▶ [Data listing]
----------------------------------------

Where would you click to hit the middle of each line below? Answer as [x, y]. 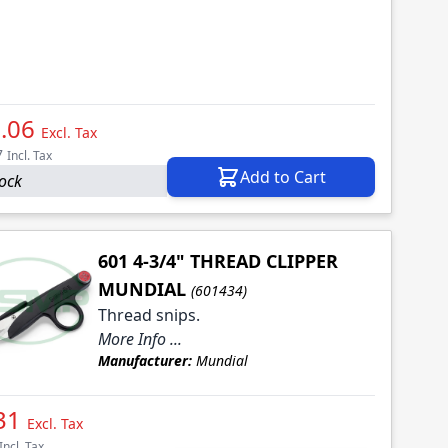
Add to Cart [283, 177]
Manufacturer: [144, 361]
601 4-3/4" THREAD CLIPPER [217, 261]
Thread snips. [148, 315]
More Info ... [139, 339]
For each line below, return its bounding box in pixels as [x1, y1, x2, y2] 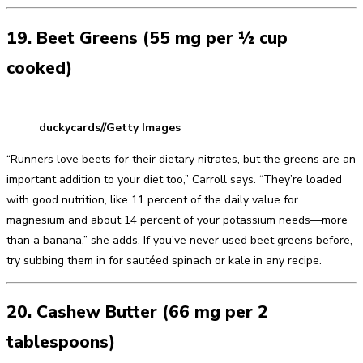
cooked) [6, 56, 72, 79]
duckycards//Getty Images [39, 120, 181, 136]
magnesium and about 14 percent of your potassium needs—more [6, 212, 348, 228]
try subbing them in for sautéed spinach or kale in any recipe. [6, 253, 322, 269]
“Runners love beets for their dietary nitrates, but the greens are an [6, 152, 356, 168]
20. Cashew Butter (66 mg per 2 [6, 301, 268, 324]
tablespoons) [6, 331, 115, 354]
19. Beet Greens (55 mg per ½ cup [6, 26, 288, 49]
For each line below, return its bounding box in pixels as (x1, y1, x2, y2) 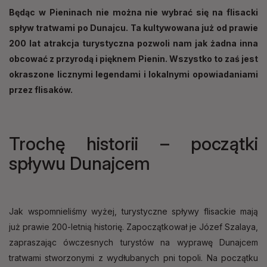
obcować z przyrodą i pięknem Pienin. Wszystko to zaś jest (9, 53, 258, 64)
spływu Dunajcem (9, 152, 150, 174)
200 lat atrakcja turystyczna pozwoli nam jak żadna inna (9, 38, 258, 48)
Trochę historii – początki (9, 132, 258, 154)
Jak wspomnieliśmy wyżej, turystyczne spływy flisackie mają (9, 206, 258, 216)
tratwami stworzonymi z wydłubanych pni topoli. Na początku (9, 252, 258, 263)
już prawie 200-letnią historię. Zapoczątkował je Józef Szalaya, (9, 221, 258, 232)
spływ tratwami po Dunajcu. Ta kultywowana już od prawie (9, 22, 258, 33)
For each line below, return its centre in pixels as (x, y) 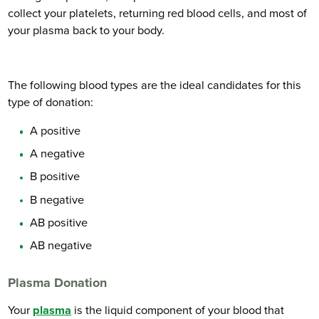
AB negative (61, 246)
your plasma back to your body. (87, 30)
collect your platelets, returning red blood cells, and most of (158, 13)
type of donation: (51, 102)
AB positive (59, 223)
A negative (58, 154)
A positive (56, 131)
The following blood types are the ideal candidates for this (155, 85)
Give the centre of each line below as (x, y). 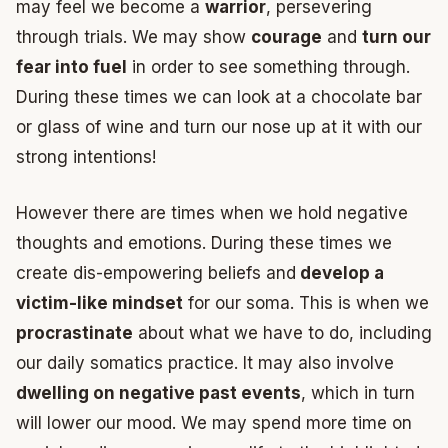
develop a (340, 272)
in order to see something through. (268, 67)
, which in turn (358, 392)
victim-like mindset (99, 302)
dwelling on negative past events (158, 392)
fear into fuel (71, 67)
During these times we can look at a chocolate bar (219, 97)
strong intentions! (86, 157)
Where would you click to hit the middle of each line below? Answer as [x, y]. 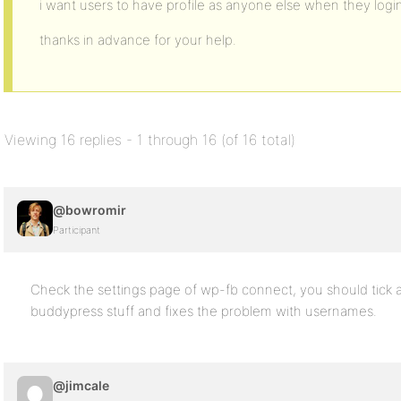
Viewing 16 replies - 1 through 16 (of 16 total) [150, 140]
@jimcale [81, 385]
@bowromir [90, 210]
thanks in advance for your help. [138, 40]
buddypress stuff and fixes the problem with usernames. [204, 311]
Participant [77, 230]
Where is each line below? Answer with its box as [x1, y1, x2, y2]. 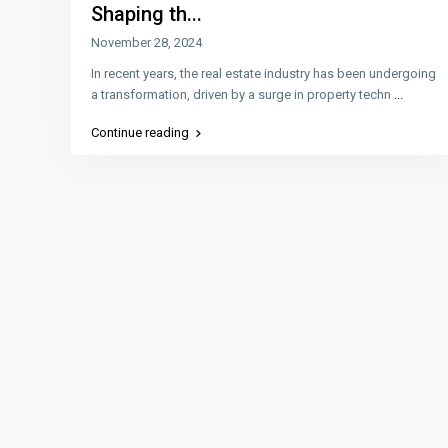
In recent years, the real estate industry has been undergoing [91, 65, 436, 81]
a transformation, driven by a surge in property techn [91, 86, 394, 102]
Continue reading [91, 124, 189, 140]
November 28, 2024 [91, 34, 202, 50]
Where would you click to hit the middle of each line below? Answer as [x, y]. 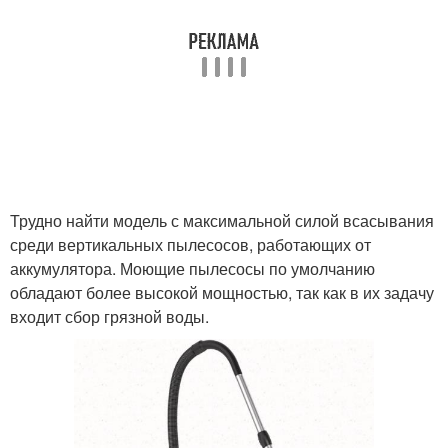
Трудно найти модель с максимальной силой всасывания [222, 220]
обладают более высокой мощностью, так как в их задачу [222, 292]
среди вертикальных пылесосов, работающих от [190, 244]
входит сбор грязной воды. [109, 316]
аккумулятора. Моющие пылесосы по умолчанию [192, 268]
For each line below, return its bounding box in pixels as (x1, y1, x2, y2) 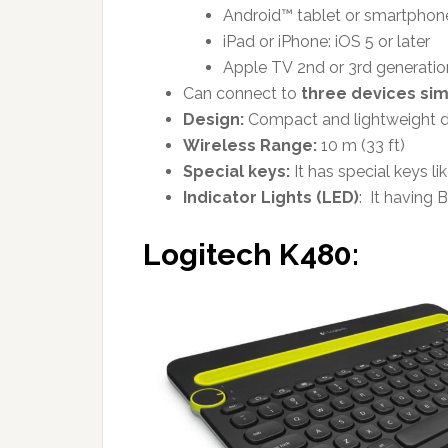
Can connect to (183, 83, 297, 103)
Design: (183, 109, 244, 129)
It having (362, 187, 437, 207)
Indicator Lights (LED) (183, 187, 359, 207)
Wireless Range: (183, 135, 321, 155)
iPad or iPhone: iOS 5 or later (223, 31, 430, 51)
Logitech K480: (143, 236, 359, 272)
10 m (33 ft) (321, 135, 405, 155)
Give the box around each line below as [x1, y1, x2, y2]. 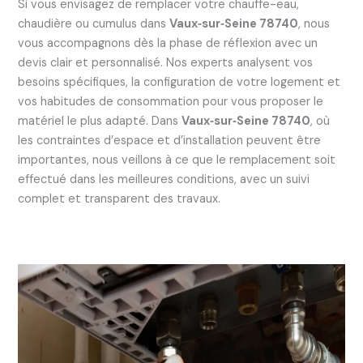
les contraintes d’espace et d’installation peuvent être [17, 133, 321, 149]
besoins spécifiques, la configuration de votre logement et [17, 75, 340, 91]
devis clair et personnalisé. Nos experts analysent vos [17, 55, 313, 71]
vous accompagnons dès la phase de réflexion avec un [17, 36, 318, 52]
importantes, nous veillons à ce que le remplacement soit [17, 152, 335, 169]
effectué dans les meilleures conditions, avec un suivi [17, 172, 310, 188]
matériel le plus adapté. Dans [17, 113, 181, 130]
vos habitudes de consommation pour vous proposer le [17, 94, 323, 110]

----------------------------------------

▶ [What is required] Print every record exactly, without the pictures.

▶ [Solved problem]
Where would you click to hit the middle of each line below? Answer as [x, y]. 
Add to Cart [283, 177]
Manufacturer: [144, 361]
601 4-3/4" THREAD CLIPPER [217, 261]
Thread snips. [148, 315]
More Info ... [139, 339]
For each line below, return its bounding box in pixels as [x1, y1, x2, y2] 
cooked) [6, 56, 72, 79]
duckycards//Getty Images [39, 120, 181, 136]
magnesium and about 14 percent of your potassium needs—more [6, 212, 348, 228]
try subbing them in for sautéed spinach or kale in any recipe. [6, 253, 322, 269]
“Runners love beets for their dietary nitrates, but the greens are an [6, 152, 356, 168]
20. Cashew Butter (66 mg per 2 [6, 301, 268, 324]
tablespoons) [6, 331, 115, 354]
19. Beet Greens (55 mg per ½ cup [6, 26, 288, 49]
For each line below, return its bounding box in pixels as (x1, y1, x2, y2) 
obcować z przyrodą i pięknem Pienin. Wszystko to zaś jest (9, 53, 258, 64)
spływu Dunajcem (9, 152, 150, 174)
200 lat atrakcja turystyczna pozwoli nam jak żadna inna (9, 38, 258, 48)
Trochę historii – początki (9, 132, 258, 154)
Jak wspomnieliśmy wyżej, turystyczne spływy flisackie mają (9, 206, 258, 216)
tratwami stworzonymi z wydłubanych pni topoli. Na początku (9, 252, 258, 263)
już prawie 200-letnią historię. Zapoczątkował je Józef Szalaya, (9, 221, 258, 232)
spływ tratwami po Dunajcu. Ta kultywowana już od prawie (9, 22, 258, 33)
For each line below, return its centre in pixels as (x, y) 
AB negative (61, 246)
your plasma back to your body. (87, 30)
collect your platelets, returning red blood cells, and most of (158, 13)
type of donation: (51, 102)
AB positive (59, 223)
A negative (58, 154)
A positive (56, 131)
The following blood types are the ideal candidates for this (155, 85)
Give the centre of each line below as (x, y). 
develop a (340, 272)
in order to see something through. (268, 67)
, which in turn (358, 392)
victim-like mindset (99, 302)
dwelling on negative past events (158, 392)
fear into fuel (71, 67)
During these times we can look at a chocolate bar (219, 97)
strong intentions! (86, 157)
Where would you click to hit the middle of each line below? Answer as [x, y]. 
Viewing 16 replies - 1 through 16 (of 16 total) [150, 140]
@jimcale [81, 385]
@bowromir [90, 210]
thanks in advance for your help. [138, 40]
buddypress stuff and fixes the problem with usernames. [204, 311]
Participant [77, 230]
Where is each line below? Answer with its box as [x1, y1, x2, y2]. 
In recent years, the real estate industry has been undergoing [91, 65, 436, 81]
a transformation, driven by a surge in property techn [91, 86, 394, 102]
Continue reading [91, 124, 189, 140]
November 28, 2024 [91, 34, 202, 50]
Where would you click to hit the middle of each line below? Answer as [x, y]. 
Трудно найти модель с максимальной силой всасывания [222, 220]
обладают более высокой мощностью, так как в их задачу [222, 292]
среди вертикальных пылесосов, работающих от [190, 244]
входит сбор грязной воды. [109, 316]
аккумулятора. Моющие пылесосы по умолчанию [192, 268]
For each line below, return its bounding box in pixels as (x1, y1, x2, y2) 
Can connect to (183, 83, 297, 103)
Design: (183, 109, 244, 129)
It having (362, 187, 437, 207)
Indicator Lights (LED) (183, 187, 359, 207)
Wireless Range: (183, 135, 321, 155)
iPad or iPhone: iOS 5 or later (223, 31, 430, 51)
Logitech K480: (143, 236, 359, 272)
10 m (33 ft) (321, 135, 405, 155)
Give the box around each line below as [x1, y1, x2, y2]. 
les contraintes d’espace et d’installation peuvent être [17, 133, 321, 149]
besoins spécifiques, la configuration de votre logement et [17, 75, 340, 91]
devis clair et personnalisé. Nos experts analysent vos [17, 55, 313, 71]
vous accompagnons dès la phase de réflexion avec un [17, 36, 318, 52]
importantes, nous veillons à ce que le remplacement soit [17, 152, 335, 169]
effectué dans les meilleures conditions, avec un suivi [17, 172, 310, 188]
matériel le plus adapté. Dans [17, 113, 181, 130]
vos habitudes de consommation pour vous proposer le [17, 94, 323, 110]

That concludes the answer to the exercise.